__Your goal__
Repeat all of the data word for word so that only the pictures are missing from the copy.

Saved entries:
»»
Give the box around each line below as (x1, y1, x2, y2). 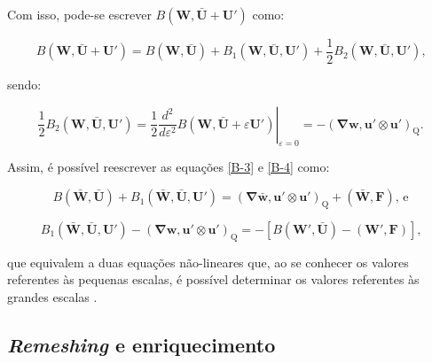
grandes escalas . (7, 287, 98, 305)
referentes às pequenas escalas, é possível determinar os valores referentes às (7, 270, 420, 289)
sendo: (7, 75, 42, 94)
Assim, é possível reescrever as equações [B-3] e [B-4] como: (7, 158, 330, 176)
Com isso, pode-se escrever (7, 5, 152, 23)
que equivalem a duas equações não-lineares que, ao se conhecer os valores (7, 252, 409, 271)
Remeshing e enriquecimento (7, 330, 276, 358)
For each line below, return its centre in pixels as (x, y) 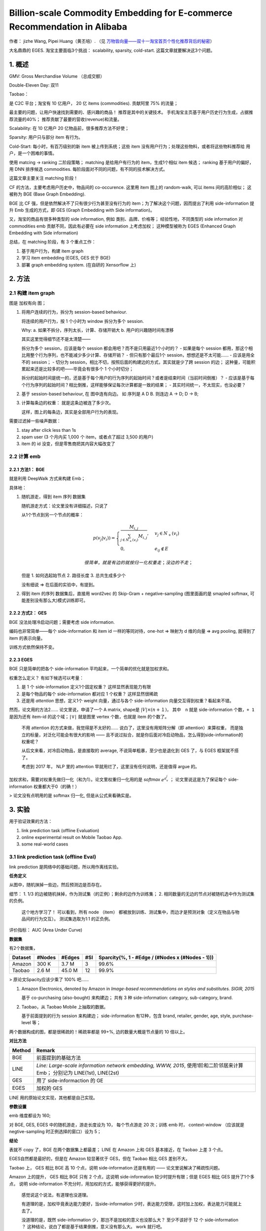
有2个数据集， (23, 948)
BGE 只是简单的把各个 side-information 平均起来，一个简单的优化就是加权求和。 (90, 669)
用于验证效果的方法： (31, 821)
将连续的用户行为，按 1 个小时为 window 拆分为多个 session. (83, 321)
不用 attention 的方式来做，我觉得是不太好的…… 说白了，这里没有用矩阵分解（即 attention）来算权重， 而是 (130, 728)
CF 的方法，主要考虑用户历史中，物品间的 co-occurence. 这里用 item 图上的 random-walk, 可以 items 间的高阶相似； (128, 187)
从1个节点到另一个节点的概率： (52, 515)
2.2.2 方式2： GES (28, 613)
««
__Response__
Give the box around each line below as (x1, y1, x2, y2). 
grandes escalas . (7, 287, 98, 305)
referentes às pequenas escalas, é possível determinar os valores referentes às (7, 270, 420, 289)
sendo: (7, 75, 42, 94)
Assim, é possível reescrever as equações [B-3] e [B-4] como: (7, 158, 330, 176)
Com isso, pode-se escrever (7, 5, 152, 23)
que equivalem a duas equações não-lineares que, ao se conhecer os valores (7, 252, 409, 271)
Remeshing e enriquecimento (7, 330, 276, 358)
For each line below, return its centre in pixels as (x, y) 
有2个数据集， (23, 948)
BGE 只是简单的把各个 side-information 平均起来，一个简单的优化就是加权求和。 (90, 669)
用于验证效果的方法： (31, 821)
将连续的用户行为，按 1 个小时为 window 拆分为多个 session. (83, 321)
不用 attention 的方式来做，我觉得是不太好的…… 说白了，这里没有用矩阵分解（即 attention）来算权重， 而是 (130, 728)
CF 的方法，主要考虑用户历史中，物品间的 co-occurence. 这里用 item 图上的 random-walk, 可以 items 间的高阶相似； (128, 187)
从1个节点到另一个节点的概率： (52, 515)
2.2.2 方式2： GES (28, 613)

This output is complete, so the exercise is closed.